### What you have to do
Look for the line that contains "Compatibility"; output that line and every line after it exactly, through the final line of the material below, and nothing else.

### Given records
------------------------------

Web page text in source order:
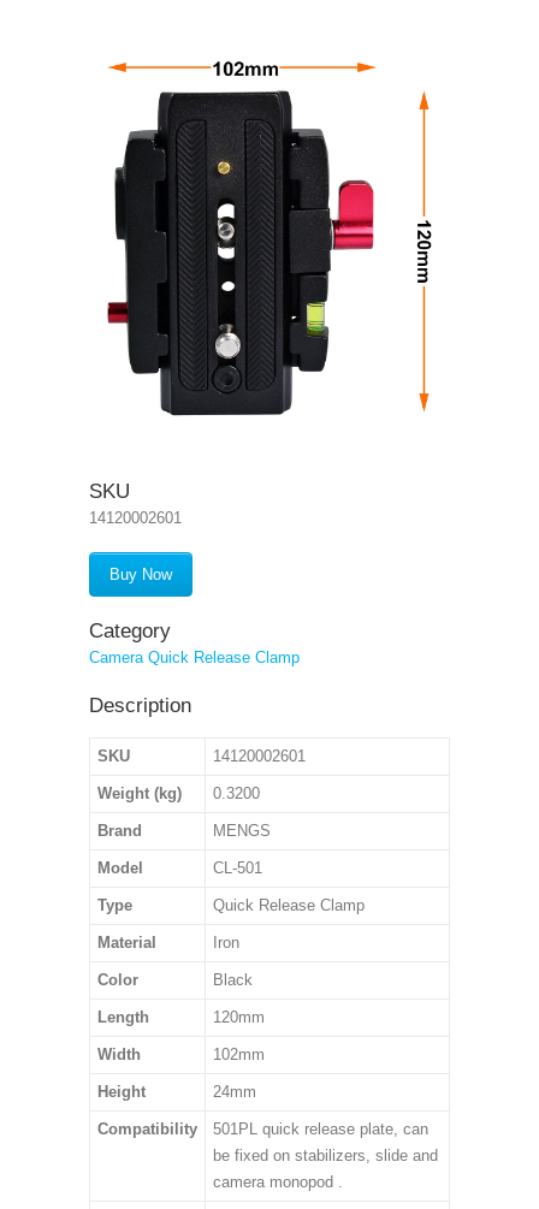
SKU
14120002601
Buy Now
Category
Camera Quick Release Clamp
Description
SKU 14120002601
Weight (kg) 0.3200
Brand MENGS
Model CL-501
Type Quick Release Clamp
Material Iron
Color Black
Length 120mm
Width 102mm
Height 24mm
Compatibility
501PL quick release plate, can
be fixed on stabilizers, slide and
camera monopod .

------------------------------

### Your response
Compatibility
501PL quick release plate, can
be fixed on stabilizers, slide and
camera monopod .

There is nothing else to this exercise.